Recorded data

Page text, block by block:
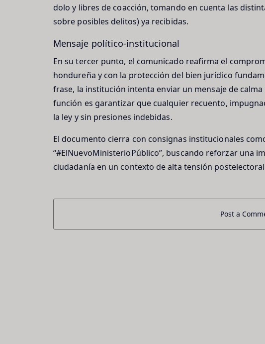
dolo y libres de coacción, tomando en cuenta las
sobre posibles delitos) ya recibidas.
Mensaje político-institucional
En su tercer punto, el comunicado reafirma el
hondureña y con la protección del bien jurídico
frase, la institución intenta enviar un mensaje de
función es garantizar que cualquier recuento,
la ley y sin presiones indebidas.
El documento cierra con consignas institucionales
“#ElNuevoMinisterioPúblico”, buscando reforzar una
ciudadanía en un contexto de alta tensión
Post a
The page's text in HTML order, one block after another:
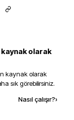
olarak
kaynak olarak
sık görebilirsiniz.
Nasıl çalışır?›
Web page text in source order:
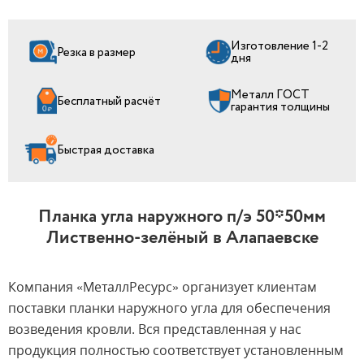
Резка в размер
Изготовление 1-2
дня
Бесплатный расчёт
Металл ГОСТ
гарантия толщины
Быстрая доставка
Планка угла наружного п/э 50*50мм
Лиственно-зелёный в Алапаевске
Компания «МеталлРесурс» организует клиентам
поставки планки наружного угла для обеспечения
возведения кровли. Вся представленная у нас
продукция полностью соответствует установленным
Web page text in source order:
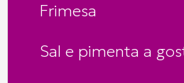
Frimesa
Sal e pimenta a
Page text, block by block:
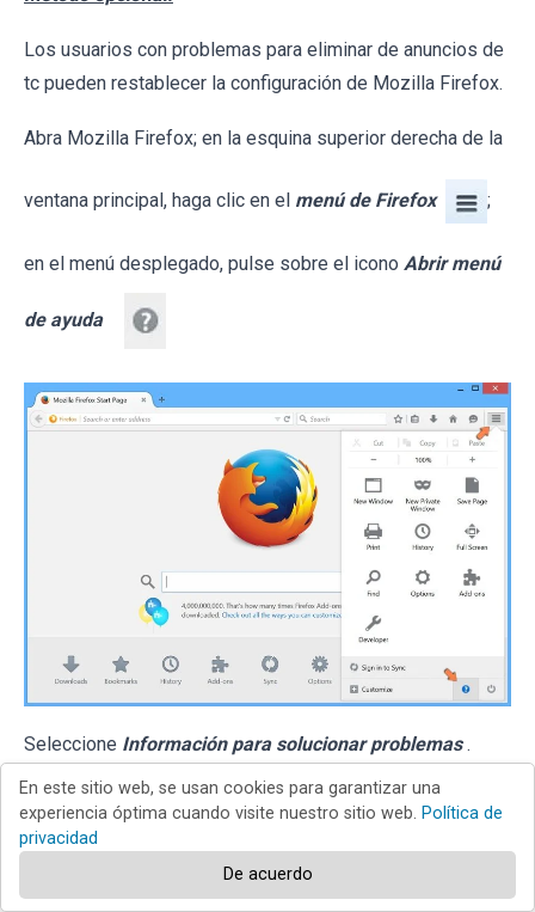
Los usuarios con problemas para eliminar de anuncios de
tc pueden restablecer la configuración de Mozilla Firefox.
Abra Mozilla Firefox; en la esquina superior derecha de la
ventana principal, haga clic en el menú de Firefox ;
en el menú desplegado, pulse sobre el icono Abrir menú
de ayuda
Seleccione Información para solucionar problemas .
En este sitio web, se usan cookies para garantizar una
experiencia óptima cuando visite nuestro sitio web. Política de
privacidad
De acuerdo
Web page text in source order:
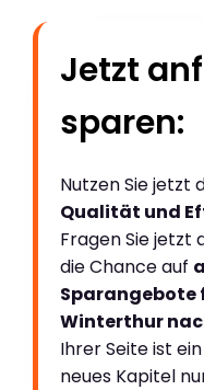
Jetzt
sparen:
Nutzen Sie jetzt
Qualität und
Fragen Sie jetzt
die Chance auf
Sparangebote
Winterthur
Ihrer Seite ist
neues Kapitel
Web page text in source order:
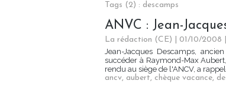
Tags (2) : descamps
ANVC : Jean-
La rédaction (CE) | 01/10/2008
Jean-Jacques Descamps,
succéder à Raymond-Max
rendu au siège de l'ANCV, a
ancv, aubert, chèque vacance,
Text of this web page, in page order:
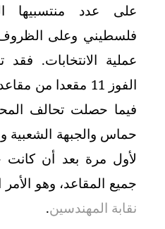
على عدد منتسبيها
فلسطيني وعلى
عملية الانتخابات.
الفوز 11 مقعدا من مقاعد
فيما حصلت تحالف
لأول مرة بعد أن
جميع المقاعد، وهو
نقابة المهندسين.
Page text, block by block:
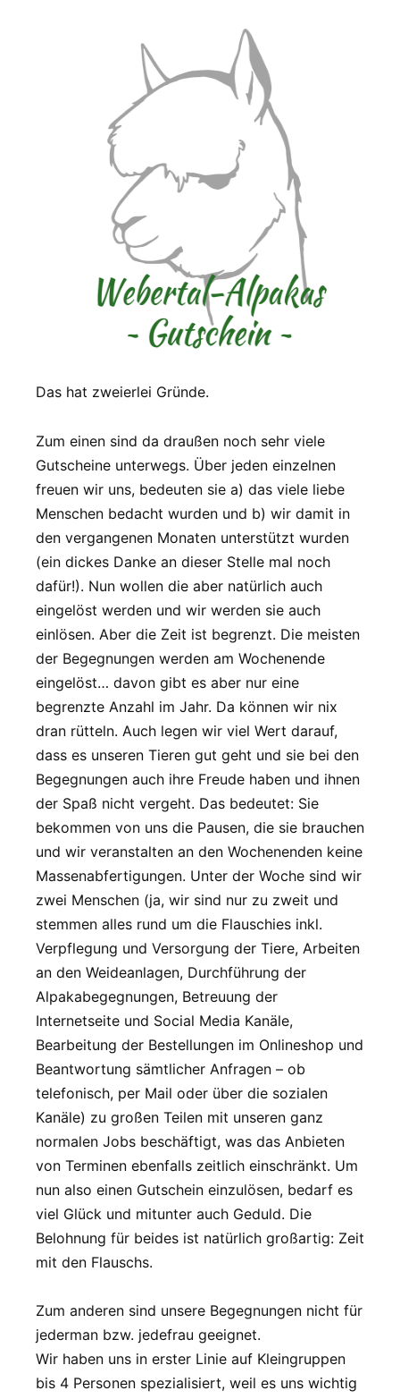
Das hat zweierlei Gründe.
Zum einen sind da draußen noch sehr viele
Gutscheine unterwegs. Über jeden einzelnen
freuen wir uns, bedeuten sie a) das viele liebe
Menschen bedacht wurden und b) wir damit in
den vergangenen Monaten unterstützt wurden
(ein dickes Danke an dieser Stelle mal noch
dafür!). Nun wollen die aber natürlich auch
eingelöst werden und wir werden sie auch
einlösen. Aber die Zeit ist begrenzt. Die meisten
der Begegnungen werden am Wochenende
eingelöst… davon gibt es aber nur eine
begrenzte Anzahl im Jahr. Da können wir nix
dran rütteln. Auch legen wir viel Wert darauf,
dass es unseren Tieren gut geht und sie bei den
Begegnungen auch ihre Freude haben und ihnen
der Spaß nicht vergeht. Das bedeutet: Sie
bekommen von uns die Pausen, die sie brauchen
und wir veranstalten an den Wochenenden keine
Massenabfertigungen. Unter der Woche sind wir
zwei Menschen (ja, wir sind nur zu zweit und
stemmen alles rund um die Flauschies inkl.
Verpflegung und Versorgung der Tiere, Arbeiten
an den Weideanlagen, Durchführung der
Alpakabegegnungen, Betreuung der
Internetseite und Social Media Kanäle,
Bearbeitung der Bestellungen im Onlineshop und
Beantwortung sämtlicher Anfragen – ob
telefonisch, per Mail oder über die sozialen
Kanäle) zu großen Teilen mit unseren ganz
normalen Jobs beschäftigt, was das Anbieten
von Terminen ebenfalls zeitlich einschränkt. Um
nun also einen Gutschein einzulösen, bedarf es
viel Glück und mitunter auch Geduld. Die
Belohnung für beides ist natürlich großartig: Zeit
mit den Flauschs.
Zum anderen sind unsere Begegnungen nicht für
jederman bzw. jedefrau geeignet.
Wir haben uns in erster Linie auf Kleingruppen
bis 4 Personen spezialisiert, weil es uns wichtig
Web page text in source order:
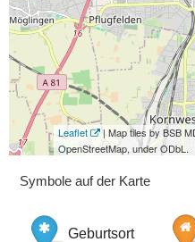
Leaflet
| Map tiles by BSB
OpenStreetMap, under ODbL.
Symbole auf der Karte
Geburtsort
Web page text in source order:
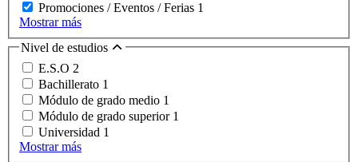
Promociones / Eventos / Ferias 1
Mostrar más
Nivel de estudios
E.S.O 2
Bachillerato 1
Módulo de grado medio 1
Módulo de grado superior 1
Universidad 1
Mostrar más
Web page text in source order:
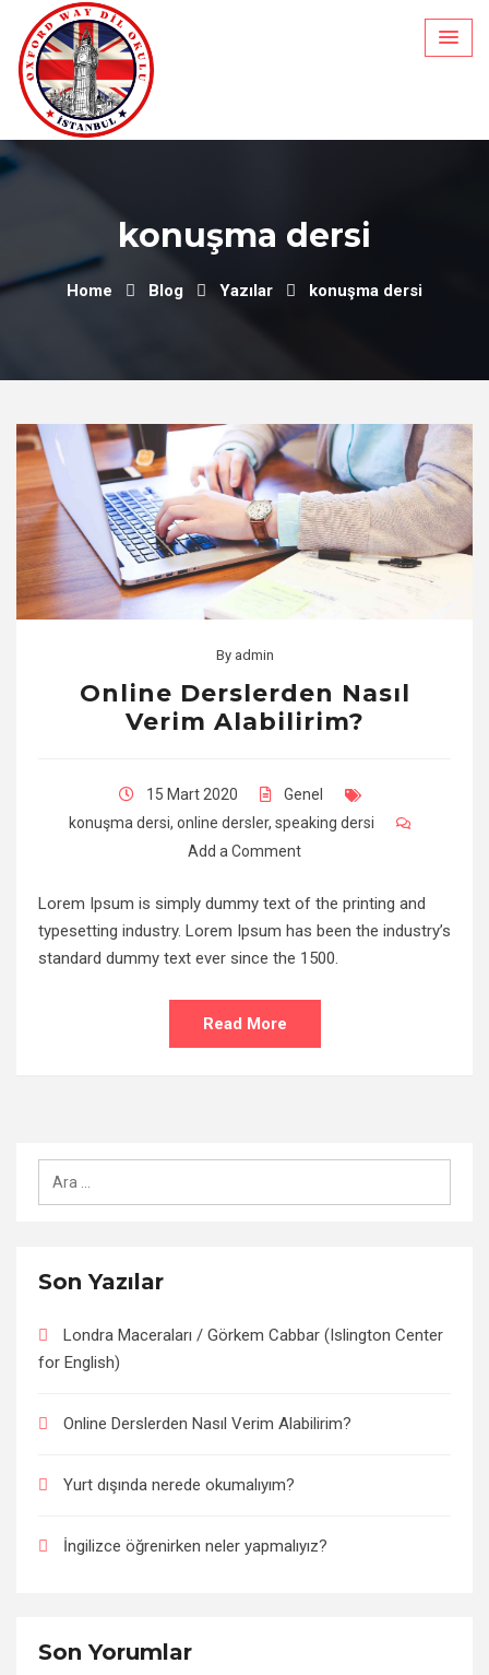
content
konuşma dersi
Home Blog Yazılar konuşma dersi
By admin
Online Derslerden Nasıl
Verim Alabilirim?
15 Mart 2020
Genel
konuşma dersi, online dersler, speaking dersi
Add a Comment
Lorem Ipsum is simply dummy text of the printing and
typesetting industry. Lorem Ipsum has been the industry’s
standard dummy text ever since the 1500.
Read More
Arama:
Son Yazılar
Londra Maceraları / Görkem Cabbar (Islington Center
for English)
Online Derslerden Nasıl Verim Alabilirim?
Yurt dışında nerede okumalıyım?
İngilizce öğrenirken neler yapmalıyız?
Son Yorumlar
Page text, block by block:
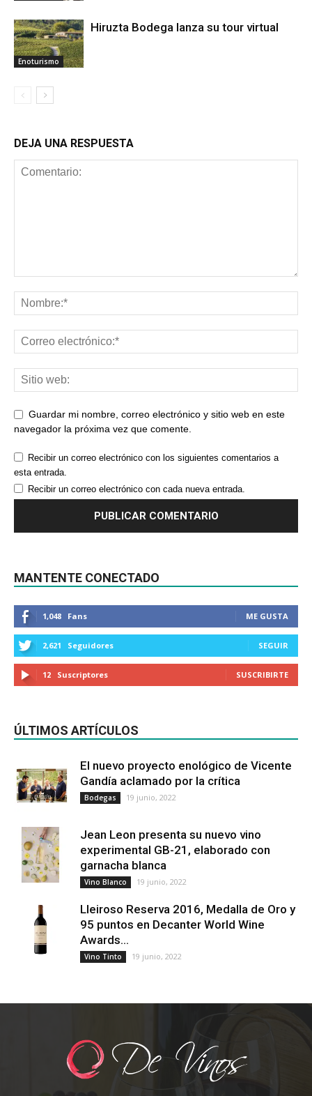
Enoturismo
Hiruzta Bodega lanza su tour virtual
DEJA UNA RESPUESTA
Guardar mi nombre, correo electrónico y sitio web en este
navegador la próxima vez que comente.
Recibir un correo electrónico con los siguientes comentarios a
esta entrada.
Recibir un correo electrónico con cada nueva entrada.
MANTENTE CONECTADO
1,048 Fans ME GUSTA
2,621 Seguidores SEGUIR
12 Suscriptores SUSCRIBIRTE
ÚLTIMOS ARTÍCULOS
El nuevo proyecto enológico de Vicente
Gandía aclamado por la crítica
Bodegas 19 junio, 2022
Jean Leon presenta su nuevo vino
experimental GB-21, elaborado con
garnacha blanca
Vino Blanco 19 junio, 2022
Lleiroso Reserva 2016, Medalla de Oro y
95 puntos en Decanter World Wine
Awards...
Vino Tinto 19 junio, 2022
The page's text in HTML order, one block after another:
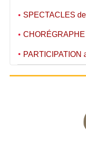
SPECTACLES
PARTICIPATION
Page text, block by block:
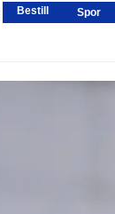
Bestill Spor
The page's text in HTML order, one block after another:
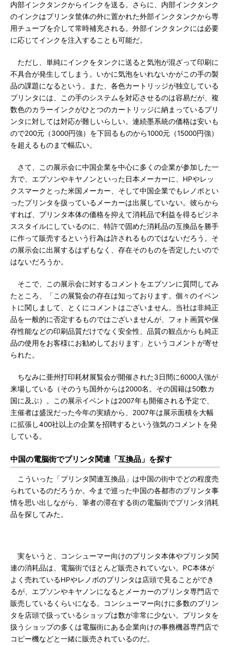
内部インクタンクからインクを送る。さらに、内部インクタンク
のインクはプリンタ筐体の外に置かれた外部インクタンクから専
用チューブを介して常時補充される。外部インクタンクには必要
に応じてインクを注入することも可能だ。
ただし、単純にインクをタンクに送ると気泡が混ざって印刷に
不具合が発生してしまう。いかに気泡をいれないかがこの手の製
品の課題になるという。また、各色カートリッジが独立している
プリンタには、この手のシステムを対応させるのは容易だが、複
数色のカラーインクがひとつのカートリッジに納まっているプリ
ンタに対しては対応が難しいらしい。連続墨系統の価格は安いも
ので200元（3000円強）を下回るものから1000元（15000円強）
を超えるものまで幅広い。
さて、この展示会に中国企業を中心に多くの企業が参加した一
方で、エプソンやキヤノンといった日本メーカーに、HPやレッ
クスマークとった米国メーカー、そして中国企業でもレノボとい
ったプリンタを扱っているメーカーは出展していない。彼らから
すれば、プリンタ本体の価格を抑えて消耗品で利益を得るビジネ
ススタイルにしているのに、特許で固めた消耗品の互換品を勝手
に作って販売するという行為は許されるものではないだろう。そ
の展示会に出展するはずもなく、存在そのものを否定したいので
はないだろうか。
そこで、この展示会に対するコメントをエプソンに質問してみ
たところ、「この展覧会の存在は知っております。個々のイベン
トに関しまして、とくにコメントはございません。当社は非純正
品を一般的に否定するものではございませんが、フォト画質や保
存性能などの印刷品質だけでなく安全性、品質の観点からも純正
品の使用をお客様にお勧めしております」というコメントが寄せ
られた。
ちなみに亜州打印耗材展覧会が開催された3日間に6000人強が
来場している（そのうち国外からは2000名。その国籍は50数カ
国に及ぶ）。この展示イベントは2007年も開催される予定で、
主催者は盛況だった今年の実績から、2007年は展示面積を大幅
に拡張し400社以上の企業を招聘するという強気のコメントを発
している。
中国の電脳街でプリンタ関連「互換品」を探す
こういった「プリンタ関連互換品」は中国の街中でどの程度売
られているのだろうか。今まで巡った中国の各都市のプリンタ事
情を思い出しながら、筆者の滞在する街の電脳街でプリンタ消耗
品を探してみた。
実をいうと、コンシューマー向けのプリンタ本体やプリンタ関
連の消耗品は、電脳街でほとんど販売されていない。PC本体が
よく売れているHPやレノボのプリンタは店頭で見ることができ
るが、エプソンやキヤノンになるとメーカーのプリンタ専門店で
販売しているくらいになる。コンシューマー向けに多数のプリン
タを店頭で扱っているショップは数が非常に少ない。プリンタを
扱うショップの多くは電脳街にある企業向けの事務機器専門店で
コピー機などと一緒に販売されているのだ。
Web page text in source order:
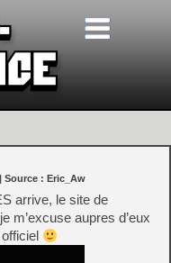
| Source : Eric_Aw
arrive, le site de
m’excuse aupres d’eux
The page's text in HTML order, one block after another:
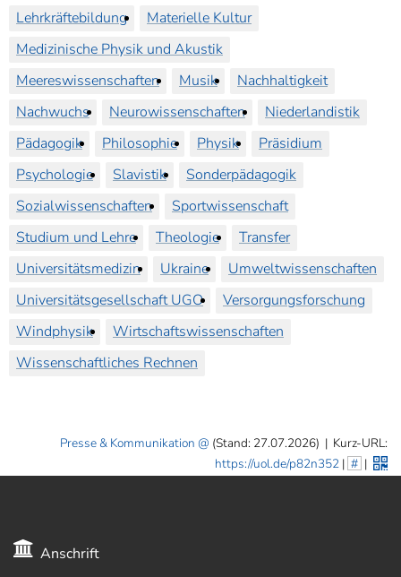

● WHAT YOU SHOULD DO: Using the records above, pull out each line where the word "sitio" occurs.

● RESULT FOR THIS TASK:
En este sitio web, se usan cookies para garantizar una
experiencia óptima cuando visite nuestro sitio web. Política de
Guardar mi nombre, correo electrónico y sitio web en este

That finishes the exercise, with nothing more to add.